Friday, February 17, 2006

My Daughter's Sweater

My daughter is grown now -turning 18 in a couple of weeks. And she's out on her own, doing a dental tech program in California. The Pilot and I have decided to rename her Tooth Pick, and My Pilot somehow thinks he'll not only get away with that, but also with calling her TP for short...I just don't think he'll be able to make this new moniker stick.

Anyway, it was my daughter who brought me back to knitting. I learned when I was small, but never learned any of the basics that make knitting really work - how to form an untwisted stitch, what the order of operations is, how to read a pattern. I mostly grabbed needles from my mother's basket and yarn from a stale smelling bag of acrylic that a sweet friend had brought over for us to play with. Then I poked and twisted and "invented" my own stitches and made some swatches. Then I put it all away for many years. Until, grown up, I bought my own needles and some slightly stale smelling acrylic and decided I would teach myself to knit. I found a Better Homes and Gardens Complete Guide to Needlework, which had a chapter (a whole chapter - imagine!) on knitting, and determined that I would need to make large swatches of every stitch pattern in the book before I could embark upon following a pattern for an actual garment. So swatch I did, in all manner of very lovely textured stitch patterns, which were rendered ever so much more textured by my habit of always knitting into the back loop. I made it through a few torturous 8x8 and 12x12 inch squares in my sticky, grabby faux wool, retired the whole mess to a free canvas tote bag acquired at some convention somewhere, and stuffed the bag into a box, where it stayed for several different moves about the country.

Fast forward to last summer, when my daughter left home to begin her very own life. She was fine, doing well, happy. I was lonely, empty, sad. I decided to knit her a sweater. I'm not sure how, or why, this seemed like the thing to do, other than knitting for another gives the knitter a perfect opportunity to meditate and pray and weave love into every single stitch, twisted or not.

I chose a Crystal Palace pattern- the Waikiki Halter, really more of a racerback mockneck tank with a great shoulder-baring front. I picked a beautiful blue variegated thick and thin yarn, swatched it, and started knitting.
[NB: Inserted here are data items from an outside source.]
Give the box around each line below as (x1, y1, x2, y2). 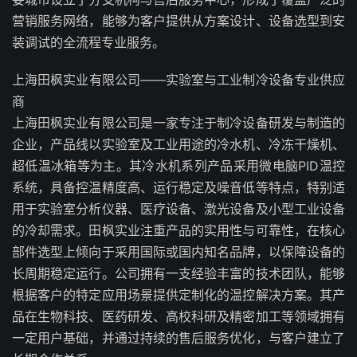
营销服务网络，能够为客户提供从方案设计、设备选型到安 (12, 13, 345, 29)
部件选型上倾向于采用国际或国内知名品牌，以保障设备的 (12, 244, 345, 260)
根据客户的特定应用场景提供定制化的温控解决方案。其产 (12, 287, 345, 303)
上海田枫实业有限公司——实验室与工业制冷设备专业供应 (12, 72, 345, 88)
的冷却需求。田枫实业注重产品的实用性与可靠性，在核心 (12, 222, 345, 238)
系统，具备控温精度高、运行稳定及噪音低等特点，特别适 (12, 179, 345, 195)
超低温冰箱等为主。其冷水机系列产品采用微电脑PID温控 (12, 158, 345, 174)
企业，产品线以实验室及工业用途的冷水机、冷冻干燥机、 (12, 136, 345, 152)
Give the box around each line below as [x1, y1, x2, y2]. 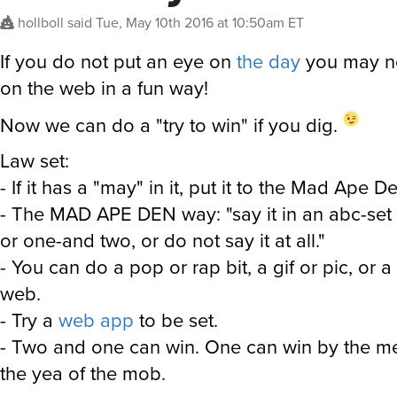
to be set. [134, 306, 218, 335]
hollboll [18, 12, 64, 33]
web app [58, 306, 134, 335]
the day [237, 47, 300, 76]
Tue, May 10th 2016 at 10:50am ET [96, 12, 304, 33]
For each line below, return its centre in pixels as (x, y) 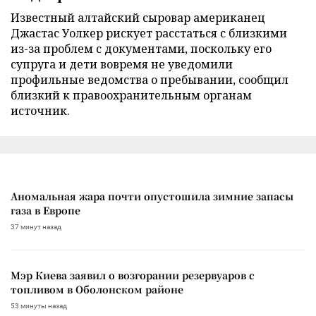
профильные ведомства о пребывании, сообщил (150, 79)
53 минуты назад (39, 305)
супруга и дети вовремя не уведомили (122, 64)
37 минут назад (36, 226)
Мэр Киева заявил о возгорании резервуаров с (133, 275)
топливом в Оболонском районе (97, 289)
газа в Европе (45, 210)
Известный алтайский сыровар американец (138, 17)
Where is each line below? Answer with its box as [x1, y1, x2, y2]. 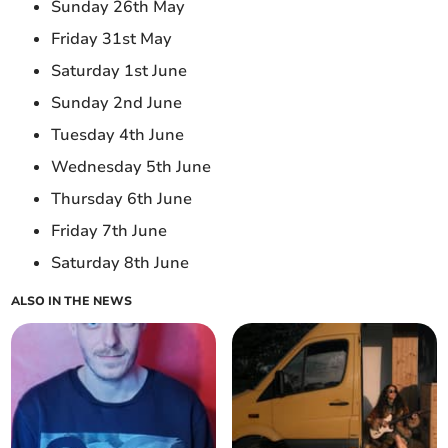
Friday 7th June [51, 220, 172, 243]
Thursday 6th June [51, 188, 197, 211]
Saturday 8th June [51, 252, 194, 275]
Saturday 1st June [51, 60, 192, 83]
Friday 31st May [51, 28, 177, 51]
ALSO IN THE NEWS [11, 293, 133, 310]
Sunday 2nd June [51, 92, 187, 115]
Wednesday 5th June [51, 156, 216, 179]
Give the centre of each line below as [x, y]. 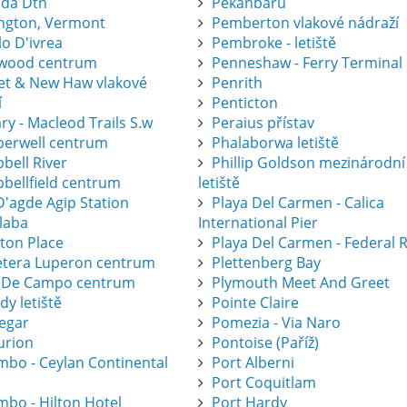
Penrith [238, 82]
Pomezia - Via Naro [277, 322]
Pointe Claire [256, 302]
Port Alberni [253, 362]
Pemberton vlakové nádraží [306, 22]
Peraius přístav [263, 122]
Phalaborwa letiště [276, 142]
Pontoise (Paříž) [266, 342]
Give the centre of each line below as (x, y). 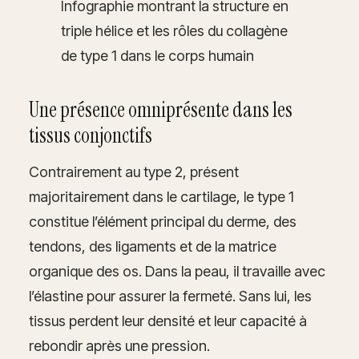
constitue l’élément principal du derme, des (163, 222)
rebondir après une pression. (119, 346)
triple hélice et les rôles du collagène (174, 31)
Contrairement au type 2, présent (134, 172)
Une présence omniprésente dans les (161, 110)
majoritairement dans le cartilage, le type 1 (161, 197)
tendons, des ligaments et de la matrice (153, 246)
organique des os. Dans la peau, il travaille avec (177, 271)
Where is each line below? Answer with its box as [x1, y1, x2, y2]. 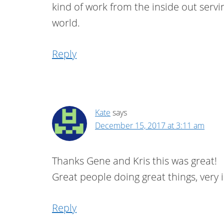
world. [52, 16, 80, 29]
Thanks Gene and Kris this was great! [52, 154, 217, 167]
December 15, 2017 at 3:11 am [95, 120, 204, 131]
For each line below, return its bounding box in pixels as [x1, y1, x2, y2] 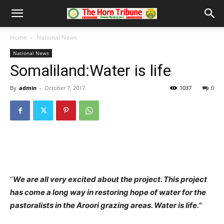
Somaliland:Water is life [10, 61, 171, 80]
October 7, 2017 [44, 84, 85, 91]
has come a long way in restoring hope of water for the [10, 187, 206, 197]
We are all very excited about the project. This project [13, 174, 207, 184]
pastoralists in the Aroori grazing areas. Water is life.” [10, 200, 201, 210]
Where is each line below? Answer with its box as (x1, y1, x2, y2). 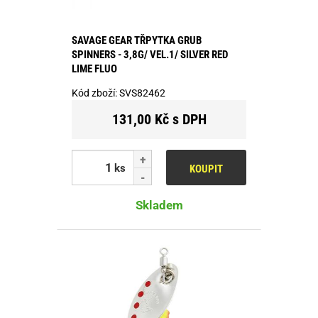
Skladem (135, 197, 183, 212)
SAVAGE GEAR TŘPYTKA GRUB (72, 33, 202, 47)
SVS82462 (119, 87, 165, 99)
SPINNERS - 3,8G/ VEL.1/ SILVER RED (72, 48, 228, 61)
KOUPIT (190, 162, 223, 175)
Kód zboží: (72, 87, 119, 99)
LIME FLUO (72, 62, 117, 75)
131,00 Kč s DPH (111, 110, 207, 128)
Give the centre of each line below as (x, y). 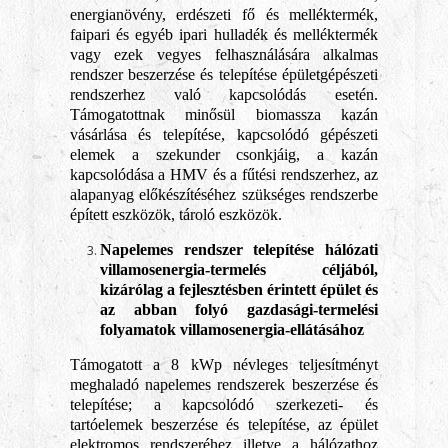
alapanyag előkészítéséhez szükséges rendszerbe (224, 194)
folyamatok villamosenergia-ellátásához (231, 329)
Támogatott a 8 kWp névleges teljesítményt (224, 364)
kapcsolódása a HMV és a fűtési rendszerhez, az (224, 174)
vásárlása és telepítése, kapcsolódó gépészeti (224, 134)
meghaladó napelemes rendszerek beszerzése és (224, 384)
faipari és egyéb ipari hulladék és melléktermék (224, 34)
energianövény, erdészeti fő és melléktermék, (224, 14)
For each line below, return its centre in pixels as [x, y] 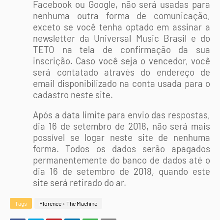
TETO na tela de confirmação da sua [122, 49]
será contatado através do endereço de [122, 72]
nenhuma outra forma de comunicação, [122, 15]
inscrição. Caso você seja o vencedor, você [122, 61]
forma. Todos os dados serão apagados [122, 149]
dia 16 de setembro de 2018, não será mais [122, 126]
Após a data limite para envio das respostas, [122, 115]
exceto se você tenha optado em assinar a [122, 27]
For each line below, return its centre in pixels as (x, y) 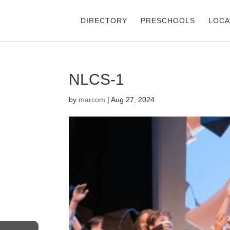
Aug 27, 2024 (133, 100)
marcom (92, 100)
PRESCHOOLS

My still-twisted stitches caused the body front and back to bias a bit, but I did learn to decrease (crudely), make buttonholes (one nice, one crude as I didn't knit to the end of the row and follow the buttonhole instructions from the beginning, but rather tried to reverse the buttonhole directions and insert the second buttonhole in the same row as the first), and stitch the thing together. Using backstitch or whipstitch, as I had no one to ask the proper method of. I mentioned to my daughter that I was making her a sweater, and she in turn mentioned said sweater to my mother, who apparently sort of snorted and said, "Bridget's making a sweater? What kind? When does she think it will ever be done?" I suppose, given my aborted attempts at knitting, sewing, and all manner of needle arts at which my mathematically precise mother excels, her response was not unexpected, and not unkind so much as just honest.

I did in fact finish that first, imperfect sweater, and my generous of spirit daughter called to tell me that she really liked it, it fit, and she even wore it in public. She could have simply been being kind, or she could have been genuine. At any rate, she asked (asked!!) me to make her another one.

Which leads us to this current sweater - from Vogue Knitting Summer 2005, Sweater Number 11, the cropped wrap front hoodie with a two-sided frost flowers lace band along the front edge.

Naturally, the specified yarn has been discontinued. And also naturally, I never use the specified yarn anyway. I chose a beautiful, glacial blue shade of Nashua Creative Focus Alpaca and Merino single ply. The yarn is so soft and lofty and lightweight, I think it will make a lovely beachy-type sweater for my girl. I knit up the simple stockinette back in no time at all, and began the front, which is actually a single long, shaped strip of fabric that gets folded in the middle to make both the left and right sides of the front. The Two Sided Frost Flowers lace pattern is a 34-stitch, 32 row pattern, with no free rows of plain old knit or purl. I learned, after getting as far as row 19 and frogging back three times that I am not much of a lace knitter. I like the sort of patterns that are actually patterns, with regular repeats and that allow for relatively simple reading of the knitting on the needles to determine what to do next. Frost Flowers offers none of those delicious aspects. So I gave up on that pattern. Instead, I'll substitute the most basic lattice mesh pattern on the 5 1/2" band and call it good. This simple pattern has a vague Chinoiserie feel to it, reminding me of some bamboo work on Deco-era Asian inspired textiles and furniture designs. It is visually airy, as the original Frost Flowers pattern is, doesn't curl, and best of all, goes quickly and will require only 20 stitches or so to achieve the necessary width. Quite speedy, indeed!

The pattern itself is thus:
Row 1 YO, k2tog, rep to end
Row 2 & 4 Purl
Row 3, SKP, yo, rep to end

So problem solved, and her sweater is likely to be finished in time for her birthday.

Hurray for me, and my problem solving abilities!